▸ What is being asked:
Go through the lines below. Copy those with "legal".

Records provided START

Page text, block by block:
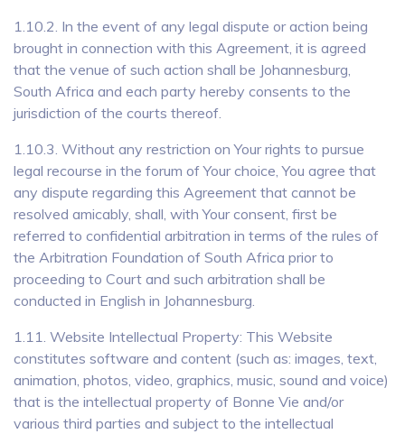
1.10.2. In the event of any legal dispute or action being
brought in connection with this Agreement, it is agreed
that the venue of such action shall be Johannesburg,
South Africa and each party hereby consents to the
jurisdiction of the courts thereof.
1.10.3. Without any restriction on Your rights to pursue
legal recourse in the forum of Your choice, You agree that
any dispute regarding this Agreement that cannot be
resolved amicably, shall, with Your consent, first be
referred to confidential arbitration in terms of the rules of
the Arbitration Foundation of South Africa prior to
proceeding to Court and such arbitration shall be
conducted in English in Johannesburg.
1.11. Website Intellectual Property: This Website
constitutes software and content (such as: images, text,
animation, photos, video, graphics, music, sound and voice)
that is the intellectual property of Bonne Vie and/or
various third parties and subject to the intellectual

Records provided END

▸ Exercise solution:
1.10.2. In the event of any legal dispute or action being
legal recourse in the forum of Your choice, You agree that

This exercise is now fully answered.